>>>

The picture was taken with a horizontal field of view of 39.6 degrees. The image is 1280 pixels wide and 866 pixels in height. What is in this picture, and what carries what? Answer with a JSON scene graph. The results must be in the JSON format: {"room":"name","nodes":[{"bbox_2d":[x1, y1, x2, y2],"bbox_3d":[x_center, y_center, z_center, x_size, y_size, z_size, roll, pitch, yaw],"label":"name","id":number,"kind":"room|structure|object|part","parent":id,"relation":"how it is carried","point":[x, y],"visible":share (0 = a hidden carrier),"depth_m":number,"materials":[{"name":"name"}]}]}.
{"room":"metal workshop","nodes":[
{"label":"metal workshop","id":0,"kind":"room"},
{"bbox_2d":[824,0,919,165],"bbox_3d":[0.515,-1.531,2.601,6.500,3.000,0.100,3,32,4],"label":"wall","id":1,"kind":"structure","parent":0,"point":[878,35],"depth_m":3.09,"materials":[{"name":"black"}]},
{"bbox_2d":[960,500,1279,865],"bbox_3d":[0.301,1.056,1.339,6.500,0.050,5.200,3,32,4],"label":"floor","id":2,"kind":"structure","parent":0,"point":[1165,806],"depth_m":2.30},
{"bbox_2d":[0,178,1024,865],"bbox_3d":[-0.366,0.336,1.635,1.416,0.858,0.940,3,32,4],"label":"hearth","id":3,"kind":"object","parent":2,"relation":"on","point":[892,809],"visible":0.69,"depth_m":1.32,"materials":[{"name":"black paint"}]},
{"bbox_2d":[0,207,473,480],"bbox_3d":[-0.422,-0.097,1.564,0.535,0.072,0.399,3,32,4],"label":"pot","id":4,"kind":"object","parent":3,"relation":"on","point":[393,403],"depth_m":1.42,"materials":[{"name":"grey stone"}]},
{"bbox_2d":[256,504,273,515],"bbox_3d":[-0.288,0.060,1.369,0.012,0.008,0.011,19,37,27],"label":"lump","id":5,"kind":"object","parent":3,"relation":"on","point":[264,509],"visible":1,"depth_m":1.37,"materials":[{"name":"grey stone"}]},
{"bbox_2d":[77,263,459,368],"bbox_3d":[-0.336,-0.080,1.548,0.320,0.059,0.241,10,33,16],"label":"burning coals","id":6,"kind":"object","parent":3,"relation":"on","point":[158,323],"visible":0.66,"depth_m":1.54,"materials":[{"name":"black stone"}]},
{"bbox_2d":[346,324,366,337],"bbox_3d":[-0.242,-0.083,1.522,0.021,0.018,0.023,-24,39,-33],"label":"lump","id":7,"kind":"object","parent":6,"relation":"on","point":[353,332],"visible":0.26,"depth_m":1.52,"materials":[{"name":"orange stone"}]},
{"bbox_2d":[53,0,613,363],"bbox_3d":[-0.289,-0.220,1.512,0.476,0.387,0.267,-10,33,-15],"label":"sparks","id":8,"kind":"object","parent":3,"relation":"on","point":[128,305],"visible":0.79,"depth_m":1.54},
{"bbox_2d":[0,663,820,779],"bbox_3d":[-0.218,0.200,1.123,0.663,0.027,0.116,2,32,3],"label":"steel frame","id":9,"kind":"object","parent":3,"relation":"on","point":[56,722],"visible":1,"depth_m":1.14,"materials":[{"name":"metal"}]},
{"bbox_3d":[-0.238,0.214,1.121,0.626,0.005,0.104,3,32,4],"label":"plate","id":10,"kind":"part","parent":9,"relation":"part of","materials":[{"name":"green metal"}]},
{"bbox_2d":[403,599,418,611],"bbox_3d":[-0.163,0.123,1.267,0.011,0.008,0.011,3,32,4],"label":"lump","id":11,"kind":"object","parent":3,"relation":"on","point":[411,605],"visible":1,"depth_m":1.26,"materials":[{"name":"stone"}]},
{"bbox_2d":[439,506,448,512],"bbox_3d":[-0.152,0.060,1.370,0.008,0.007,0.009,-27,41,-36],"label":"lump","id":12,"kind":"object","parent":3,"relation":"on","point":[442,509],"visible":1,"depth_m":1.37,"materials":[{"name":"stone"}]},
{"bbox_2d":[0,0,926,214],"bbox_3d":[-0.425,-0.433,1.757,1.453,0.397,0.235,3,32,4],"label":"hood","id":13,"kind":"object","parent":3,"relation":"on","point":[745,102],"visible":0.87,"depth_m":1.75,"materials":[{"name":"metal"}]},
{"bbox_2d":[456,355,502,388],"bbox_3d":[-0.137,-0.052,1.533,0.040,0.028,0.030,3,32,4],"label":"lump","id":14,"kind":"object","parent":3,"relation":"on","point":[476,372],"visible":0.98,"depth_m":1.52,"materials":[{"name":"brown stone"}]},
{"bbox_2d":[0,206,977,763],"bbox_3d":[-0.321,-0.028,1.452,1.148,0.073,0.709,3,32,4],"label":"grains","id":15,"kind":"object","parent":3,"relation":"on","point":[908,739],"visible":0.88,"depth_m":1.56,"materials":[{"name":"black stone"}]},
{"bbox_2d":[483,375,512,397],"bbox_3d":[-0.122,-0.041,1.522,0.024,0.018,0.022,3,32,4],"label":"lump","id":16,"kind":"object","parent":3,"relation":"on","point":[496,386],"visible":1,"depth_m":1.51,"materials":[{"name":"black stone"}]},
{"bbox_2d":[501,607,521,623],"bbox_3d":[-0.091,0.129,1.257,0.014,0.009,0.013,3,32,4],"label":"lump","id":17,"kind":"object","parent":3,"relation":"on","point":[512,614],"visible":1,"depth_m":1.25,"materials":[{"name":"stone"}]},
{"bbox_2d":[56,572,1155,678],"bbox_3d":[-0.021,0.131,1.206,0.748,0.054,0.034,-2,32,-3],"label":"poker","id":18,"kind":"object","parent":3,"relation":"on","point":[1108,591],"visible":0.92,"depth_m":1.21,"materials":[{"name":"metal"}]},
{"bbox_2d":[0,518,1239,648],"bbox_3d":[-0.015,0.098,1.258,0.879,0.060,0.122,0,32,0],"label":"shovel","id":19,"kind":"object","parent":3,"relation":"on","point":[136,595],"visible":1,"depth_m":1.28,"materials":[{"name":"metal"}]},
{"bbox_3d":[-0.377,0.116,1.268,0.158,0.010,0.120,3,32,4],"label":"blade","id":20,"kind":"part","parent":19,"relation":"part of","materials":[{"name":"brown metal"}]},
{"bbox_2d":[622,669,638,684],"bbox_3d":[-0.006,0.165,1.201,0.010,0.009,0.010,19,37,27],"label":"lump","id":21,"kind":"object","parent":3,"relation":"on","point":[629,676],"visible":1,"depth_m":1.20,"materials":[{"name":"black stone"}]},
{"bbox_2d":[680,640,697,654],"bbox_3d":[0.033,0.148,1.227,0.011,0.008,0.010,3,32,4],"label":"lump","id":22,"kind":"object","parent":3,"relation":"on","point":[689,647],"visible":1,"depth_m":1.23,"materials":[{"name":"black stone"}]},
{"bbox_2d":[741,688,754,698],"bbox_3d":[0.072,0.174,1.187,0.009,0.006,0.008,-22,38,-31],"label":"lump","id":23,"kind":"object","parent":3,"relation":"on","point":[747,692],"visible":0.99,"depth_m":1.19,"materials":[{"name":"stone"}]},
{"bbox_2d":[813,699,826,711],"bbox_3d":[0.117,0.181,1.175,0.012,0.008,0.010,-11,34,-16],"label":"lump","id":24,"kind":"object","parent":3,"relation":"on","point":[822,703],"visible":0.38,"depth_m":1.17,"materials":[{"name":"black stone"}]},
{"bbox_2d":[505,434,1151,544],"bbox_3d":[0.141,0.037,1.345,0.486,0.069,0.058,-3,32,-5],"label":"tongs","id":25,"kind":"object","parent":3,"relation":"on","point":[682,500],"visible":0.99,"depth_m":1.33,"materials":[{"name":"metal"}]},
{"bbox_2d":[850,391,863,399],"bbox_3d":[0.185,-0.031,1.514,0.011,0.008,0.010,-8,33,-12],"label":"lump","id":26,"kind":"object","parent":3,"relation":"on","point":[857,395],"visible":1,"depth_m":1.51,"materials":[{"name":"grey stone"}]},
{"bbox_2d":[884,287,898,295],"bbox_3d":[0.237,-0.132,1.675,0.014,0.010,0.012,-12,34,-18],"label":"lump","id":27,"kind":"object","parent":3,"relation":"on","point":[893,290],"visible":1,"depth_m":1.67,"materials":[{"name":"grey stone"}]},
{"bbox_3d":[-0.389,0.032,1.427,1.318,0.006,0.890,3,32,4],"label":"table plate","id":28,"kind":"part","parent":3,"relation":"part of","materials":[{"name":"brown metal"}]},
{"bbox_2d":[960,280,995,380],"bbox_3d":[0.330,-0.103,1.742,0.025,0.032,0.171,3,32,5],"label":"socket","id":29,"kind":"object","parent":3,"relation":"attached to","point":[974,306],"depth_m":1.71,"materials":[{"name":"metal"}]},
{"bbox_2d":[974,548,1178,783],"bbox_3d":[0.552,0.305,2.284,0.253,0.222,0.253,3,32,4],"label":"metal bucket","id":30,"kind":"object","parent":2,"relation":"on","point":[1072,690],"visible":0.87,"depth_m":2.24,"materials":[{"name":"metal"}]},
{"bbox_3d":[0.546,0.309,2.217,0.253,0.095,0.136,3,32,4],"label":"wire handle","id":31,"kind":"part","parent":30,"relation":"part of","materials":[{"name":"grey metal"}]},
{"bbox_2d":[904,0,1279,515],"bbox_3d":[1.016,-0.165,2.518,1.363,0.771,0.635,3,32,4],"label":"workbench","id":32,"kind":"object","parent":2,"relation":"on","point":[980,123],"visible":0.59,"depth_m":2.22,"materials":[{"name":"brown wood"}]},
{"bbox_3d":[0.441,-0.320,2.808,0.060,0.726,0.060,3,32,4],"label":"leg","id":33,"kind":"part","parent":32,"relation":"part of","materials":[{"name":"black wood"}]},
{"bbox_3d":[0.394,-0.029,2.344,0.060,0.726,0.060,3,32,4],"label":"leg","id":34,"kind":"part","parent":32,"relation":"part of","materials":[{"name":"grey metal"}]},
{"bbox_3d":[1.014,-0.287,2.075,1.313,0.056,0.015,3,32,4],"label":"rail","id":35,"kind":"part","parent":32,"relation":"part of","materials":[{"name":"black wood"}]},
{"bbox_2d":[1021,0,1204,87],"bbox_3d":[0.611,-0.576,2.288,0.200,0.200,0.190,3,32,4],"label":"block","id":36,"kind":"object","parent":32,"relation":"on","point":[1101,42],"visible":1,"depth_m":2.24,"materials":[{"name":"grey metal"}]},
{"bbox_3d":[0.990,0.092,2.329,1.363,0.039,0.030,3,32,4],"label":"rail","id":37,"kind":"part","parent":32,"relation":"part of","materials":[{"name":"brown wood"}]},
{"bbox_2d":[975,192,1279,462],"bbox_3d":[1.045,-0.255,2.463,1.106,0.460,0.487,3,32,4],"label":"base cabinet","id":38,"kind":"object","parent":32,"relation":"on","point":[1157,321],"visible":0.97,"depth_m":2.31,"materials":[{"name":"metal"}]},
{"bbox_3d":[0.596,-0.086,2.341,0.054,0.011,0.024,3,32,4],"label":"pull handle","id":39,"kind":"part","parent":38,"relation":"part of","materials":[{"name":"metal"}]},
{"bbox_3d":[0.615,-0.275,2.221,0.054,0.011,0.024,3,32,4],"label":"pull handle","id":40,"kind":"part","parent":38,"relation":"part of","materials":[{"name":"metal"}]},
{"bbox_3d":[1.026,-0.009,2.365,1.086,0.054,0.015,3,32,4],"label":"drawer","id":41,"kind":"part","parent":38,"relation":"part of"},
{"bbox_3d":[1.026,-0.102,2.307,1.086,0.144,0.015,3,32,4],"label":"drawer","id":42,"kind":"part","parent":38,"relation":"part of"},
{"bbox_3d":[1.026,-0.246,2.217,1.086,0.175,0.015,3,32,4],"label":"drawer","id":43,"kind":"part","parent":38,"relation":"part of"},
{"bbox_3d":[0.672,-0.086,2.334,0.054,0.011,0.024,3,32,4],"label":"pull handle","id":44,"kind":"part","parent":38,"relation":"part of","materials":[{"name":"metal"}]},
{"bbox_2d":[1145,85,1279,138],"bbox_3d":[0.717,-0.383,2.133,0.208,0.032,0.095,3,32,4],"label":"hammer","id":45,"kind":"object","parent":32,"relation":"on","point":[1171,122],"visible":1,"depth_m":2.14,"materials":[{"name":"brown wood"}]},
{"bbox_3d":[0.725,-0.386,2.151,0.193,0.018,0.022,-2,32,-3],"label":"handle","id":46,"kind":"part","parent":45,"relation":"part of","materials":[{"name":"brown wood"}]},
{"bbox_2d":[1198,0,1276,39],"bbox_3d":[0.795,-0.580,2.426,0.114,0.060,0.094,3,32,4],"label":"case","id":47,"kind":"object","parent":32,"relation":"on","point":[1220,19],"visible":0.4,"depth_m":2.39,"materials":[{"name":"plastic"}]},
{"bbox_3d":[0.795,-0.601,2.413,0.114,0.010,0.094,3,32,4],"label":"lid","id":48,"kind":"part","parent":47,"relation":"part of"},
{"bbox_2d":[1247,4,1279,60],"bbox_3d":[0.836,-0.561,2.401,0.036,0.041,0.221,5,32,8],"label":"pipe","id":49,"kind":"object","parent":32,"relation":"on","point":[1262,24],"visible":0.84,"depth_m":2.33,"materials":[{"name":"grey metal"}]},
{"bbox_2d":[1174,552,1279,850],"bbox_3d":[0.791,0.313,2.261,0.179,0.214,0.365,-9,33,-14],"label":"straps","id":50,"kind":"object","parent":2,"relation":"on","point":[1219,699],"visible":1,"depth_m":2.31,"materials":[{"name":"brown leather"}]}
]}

<<<
>>>

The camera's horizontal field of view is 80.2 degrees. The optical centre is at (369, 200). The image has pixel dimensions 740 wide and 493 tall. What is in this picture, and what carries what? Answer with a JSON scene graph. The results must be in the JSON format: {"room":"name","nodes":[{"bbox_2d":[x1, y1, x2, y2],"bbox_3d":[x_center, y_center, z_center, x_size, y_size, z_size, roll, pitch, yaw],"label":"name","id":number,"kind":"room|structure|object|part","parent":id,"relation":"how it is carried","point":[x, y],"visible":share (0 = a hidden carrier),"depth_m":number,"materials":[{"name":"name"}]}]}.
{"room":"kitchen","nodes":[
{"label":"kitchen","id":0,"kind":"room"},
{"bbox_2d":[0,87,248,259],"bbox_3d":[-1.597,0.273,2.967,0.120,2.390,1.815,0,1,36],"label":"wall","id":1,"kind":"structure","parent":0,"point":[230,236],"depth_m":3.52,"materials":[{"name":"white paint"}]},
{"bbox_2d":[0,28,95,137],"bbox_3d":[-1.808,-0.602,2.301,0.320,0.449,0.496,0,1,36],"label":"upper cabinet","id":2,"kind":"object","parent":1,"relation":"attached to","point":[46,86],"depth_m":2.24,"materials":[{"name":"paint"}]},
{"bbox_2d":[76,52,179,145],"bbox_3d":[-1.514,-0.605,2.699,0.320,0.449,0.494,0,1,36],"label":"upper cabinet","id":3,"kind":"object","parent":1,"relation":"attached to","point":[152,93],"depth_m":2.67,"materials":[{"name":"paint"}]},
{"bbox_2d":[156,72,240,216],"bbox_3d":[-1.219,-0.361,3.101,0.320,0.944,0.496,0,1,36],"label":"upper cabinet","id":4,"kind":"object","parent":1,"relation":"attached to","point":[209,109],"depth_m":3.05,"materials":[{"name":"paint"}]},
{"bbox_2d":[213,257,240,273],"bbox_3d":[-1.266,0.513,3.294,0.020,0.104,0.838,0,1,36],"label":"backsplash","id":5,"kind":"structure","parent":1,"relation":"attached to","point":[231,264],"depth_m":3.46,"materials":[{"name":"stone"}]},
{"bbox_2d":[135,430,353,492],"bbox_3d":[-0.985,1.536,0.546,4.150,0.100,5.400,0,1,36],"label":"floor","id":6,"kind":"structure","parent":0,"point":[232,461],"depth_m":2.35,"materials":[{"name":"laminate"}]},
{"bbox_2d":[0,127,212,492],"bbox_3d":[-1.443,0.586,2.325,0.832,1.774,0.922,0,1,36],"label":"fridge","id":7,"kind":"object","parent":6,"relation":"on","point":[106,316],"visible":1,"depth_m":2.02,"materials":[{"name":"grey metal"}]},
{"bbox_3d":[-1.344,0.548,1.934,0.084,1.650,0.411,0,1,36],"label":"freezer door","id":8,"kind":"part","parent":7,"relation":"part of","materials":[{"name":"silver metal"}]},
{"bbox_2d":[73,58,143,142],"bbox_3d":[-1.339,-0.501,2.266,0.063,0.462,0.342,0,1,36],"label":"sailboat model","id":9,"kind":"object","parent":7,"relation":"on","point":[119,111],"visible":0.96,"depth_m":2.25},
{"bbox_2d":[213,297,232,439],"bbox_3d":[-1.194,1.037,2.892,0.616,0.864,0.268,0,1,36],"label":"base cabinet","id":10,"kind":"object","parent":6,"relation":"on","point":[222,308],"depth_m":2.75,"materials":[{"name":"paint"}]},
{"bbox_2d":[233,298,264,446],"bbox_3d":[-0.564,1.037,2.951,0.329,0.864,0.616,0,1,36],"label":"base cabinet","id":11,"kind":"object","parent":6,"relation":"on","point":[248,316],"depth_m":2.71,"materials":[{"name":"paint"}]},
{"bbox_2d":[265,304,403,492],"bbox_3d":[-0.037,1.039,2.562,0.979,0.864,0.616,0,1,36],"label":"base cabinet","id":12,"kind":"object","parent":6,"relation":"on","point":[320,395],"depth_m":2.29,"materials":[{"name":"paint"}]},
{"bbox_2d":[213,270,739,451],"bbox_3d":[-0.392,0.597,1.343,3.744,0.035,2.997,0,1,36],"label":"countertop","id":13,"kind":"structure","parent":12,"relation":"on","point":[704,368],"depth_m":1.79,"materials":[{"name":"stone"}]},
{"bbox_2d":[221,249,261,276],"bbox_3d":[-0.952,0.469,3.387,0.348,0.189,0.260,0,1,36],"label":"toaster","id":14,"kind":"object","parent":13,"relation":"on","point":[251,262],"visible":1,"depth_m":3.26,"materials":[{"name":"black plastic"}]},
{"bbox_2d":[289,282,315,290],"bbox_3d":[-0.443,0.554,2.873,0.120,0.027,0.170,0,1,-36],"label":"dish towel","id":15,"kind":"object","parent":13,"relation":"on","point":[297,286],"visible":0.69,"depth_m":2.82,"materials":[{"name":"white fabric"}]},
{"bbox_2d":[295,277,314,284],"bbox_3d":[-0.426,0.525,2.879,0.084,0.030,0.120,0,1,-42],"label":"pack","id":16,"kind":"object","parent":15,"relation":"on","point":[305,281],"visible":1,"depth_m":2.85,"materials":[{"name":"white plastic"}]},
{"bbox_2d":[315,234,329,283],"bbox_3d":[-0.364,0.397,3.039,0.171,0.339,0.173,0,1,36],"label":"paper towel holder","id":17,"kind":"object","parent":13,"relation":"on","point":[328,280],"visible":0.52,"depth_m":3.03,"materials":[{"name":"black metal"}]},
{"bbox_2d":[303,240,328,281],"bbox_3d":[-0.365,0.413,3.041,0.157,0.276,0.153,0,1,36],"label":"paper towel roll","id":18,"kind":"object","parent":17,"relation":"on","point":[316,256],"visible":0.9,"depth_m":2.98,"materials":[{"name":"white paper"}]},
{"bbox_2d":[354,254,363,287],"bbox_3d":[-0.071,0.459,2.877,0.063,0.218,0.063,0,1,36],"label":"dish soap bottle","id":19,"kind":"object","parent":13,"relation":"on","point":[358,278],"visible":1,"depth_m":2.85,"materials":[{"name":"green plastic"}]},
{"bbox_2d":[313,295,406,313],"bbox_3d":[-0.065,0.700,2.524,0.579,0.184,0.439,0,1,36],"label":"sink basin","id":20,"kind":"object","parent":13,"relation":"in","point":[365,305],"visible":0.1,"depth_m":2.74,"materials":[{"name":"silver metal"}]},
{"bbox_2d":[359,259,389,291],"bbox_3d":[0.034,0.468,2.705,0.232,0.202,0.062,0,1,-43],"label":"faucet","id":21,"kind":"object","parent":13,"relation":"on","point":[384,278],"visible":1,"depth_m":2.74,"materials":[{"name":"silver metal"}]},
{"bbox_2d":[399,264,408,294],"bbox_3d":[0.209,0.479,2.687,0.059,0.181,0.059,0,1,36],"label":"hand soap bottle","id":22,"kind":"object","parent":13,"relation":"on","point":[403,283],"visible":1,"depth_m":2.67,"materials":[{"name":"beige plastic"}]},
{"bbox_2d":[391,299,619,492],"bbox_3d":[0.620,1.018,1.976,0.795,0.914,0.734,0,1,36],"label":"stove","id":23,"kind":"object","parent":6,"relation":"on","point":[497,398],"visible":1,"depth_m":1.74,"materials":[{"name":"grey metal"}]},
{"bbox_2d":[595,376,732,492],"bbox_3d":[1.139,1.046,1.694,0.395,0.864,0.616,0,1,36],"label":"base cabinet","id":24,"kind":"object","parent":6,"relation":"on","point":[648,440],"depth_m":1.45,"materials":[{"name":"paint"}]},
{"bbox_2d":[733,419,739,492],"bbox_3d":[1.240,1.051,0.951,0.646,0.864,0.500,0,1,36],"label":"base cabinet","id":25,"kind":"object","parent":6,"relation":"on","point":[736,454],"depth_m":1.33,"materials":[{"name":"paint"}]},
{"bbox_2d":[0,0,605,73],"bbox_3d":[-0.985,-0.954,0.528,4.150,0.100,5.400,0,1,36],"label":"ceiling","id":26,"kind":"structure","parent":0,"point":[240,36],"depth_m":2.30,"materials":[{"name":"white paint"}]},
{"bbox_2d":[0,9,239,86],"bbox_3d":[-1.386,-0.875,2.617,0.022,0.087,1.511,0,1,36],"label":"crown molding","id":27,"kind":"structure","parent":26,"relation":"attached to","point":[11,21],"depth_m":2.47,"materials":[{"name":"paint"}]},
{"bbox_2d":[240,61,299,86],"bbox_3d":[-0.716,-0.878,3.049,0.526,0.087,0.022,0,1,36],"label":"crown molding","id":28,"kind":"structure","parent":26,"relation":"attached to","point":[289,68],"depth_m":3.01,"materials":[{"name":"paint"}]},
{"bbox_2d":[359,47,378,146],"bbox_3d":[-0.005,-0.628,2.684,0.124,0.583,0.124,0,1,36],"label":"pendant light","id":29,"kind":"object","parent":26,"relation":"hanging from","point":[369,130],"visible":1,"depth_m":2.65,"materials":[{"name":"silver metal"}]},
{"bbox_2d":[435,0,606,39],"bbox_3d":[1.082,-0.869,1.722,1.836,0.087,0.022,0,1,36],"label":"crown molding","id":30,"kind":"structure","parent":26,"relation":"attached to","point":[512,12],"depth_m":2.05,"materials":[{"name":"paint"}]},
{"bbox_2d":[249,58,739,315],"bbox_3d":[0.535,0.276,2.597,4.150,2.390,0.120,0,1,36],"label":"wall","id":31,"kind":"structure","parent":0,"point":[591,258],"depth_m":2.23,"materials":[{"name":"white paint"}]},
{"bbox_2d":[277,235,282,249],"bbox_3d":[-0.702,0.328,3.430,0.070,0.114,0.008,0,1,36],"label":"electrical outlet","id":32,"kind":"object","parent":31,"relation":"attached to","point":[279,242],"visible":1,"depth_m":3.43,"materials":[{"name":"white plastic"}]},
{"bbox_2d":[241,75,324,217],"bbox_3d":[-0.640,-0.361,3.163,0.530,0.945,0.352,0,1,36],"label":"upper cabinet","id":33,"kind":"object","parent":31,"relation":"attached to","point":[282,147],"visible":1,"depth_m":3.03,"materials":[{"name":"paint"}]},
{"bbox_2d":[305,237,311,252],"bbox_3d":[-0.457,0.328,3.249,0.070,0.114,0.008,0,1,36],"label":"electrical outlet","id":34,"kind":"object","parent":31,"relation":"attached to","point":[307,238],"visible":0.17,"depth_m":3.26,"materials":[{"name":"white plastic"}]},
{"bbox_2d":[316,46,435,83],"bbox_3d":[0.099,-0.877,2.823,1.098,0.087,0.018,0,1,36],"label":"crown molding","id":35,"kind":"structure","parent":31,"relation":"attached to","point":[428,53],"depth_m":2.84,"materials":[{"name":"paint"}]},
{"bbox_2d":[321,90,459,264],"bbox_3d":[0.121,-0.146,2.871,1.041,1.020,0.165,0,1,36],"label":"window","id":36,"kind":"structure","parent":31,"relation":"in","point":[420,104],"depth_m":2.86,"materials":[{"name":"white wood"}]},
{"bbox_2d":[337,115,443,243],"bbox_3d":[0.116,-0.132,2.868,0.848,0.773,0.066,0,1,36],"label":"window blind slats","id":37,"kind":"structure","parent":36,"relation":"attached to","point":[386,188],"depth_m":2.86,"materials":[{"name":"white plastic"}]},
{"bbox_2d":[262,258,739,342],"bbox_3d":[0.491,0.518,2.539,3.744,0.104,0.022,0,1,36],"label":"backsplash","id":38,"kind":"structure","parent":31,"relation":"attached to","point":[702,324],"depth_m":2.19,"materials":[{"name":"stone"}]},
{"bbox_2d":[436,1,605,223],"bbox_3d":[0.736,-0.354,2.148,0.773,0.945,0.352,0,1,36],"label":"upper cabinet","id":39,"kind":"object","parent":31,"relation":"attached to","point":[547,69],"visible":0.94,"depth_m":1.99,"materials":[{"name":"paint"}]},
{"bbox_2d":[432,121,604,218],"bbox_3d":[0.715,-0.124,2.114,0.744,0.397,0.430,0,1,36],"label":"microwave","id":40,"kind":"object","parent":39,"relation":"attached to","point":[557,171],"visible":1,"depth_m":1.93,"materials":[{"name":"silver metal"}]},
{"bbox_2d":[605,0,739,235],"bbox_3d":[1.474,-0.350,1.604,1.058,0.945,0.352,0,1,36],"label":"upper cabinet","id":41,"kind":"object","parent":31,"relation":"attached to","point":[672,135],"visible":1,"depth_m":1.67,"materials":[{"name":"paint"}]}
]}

<<<

From the entries above, work out the number of lines containing the string "green" and give that number by itself.

2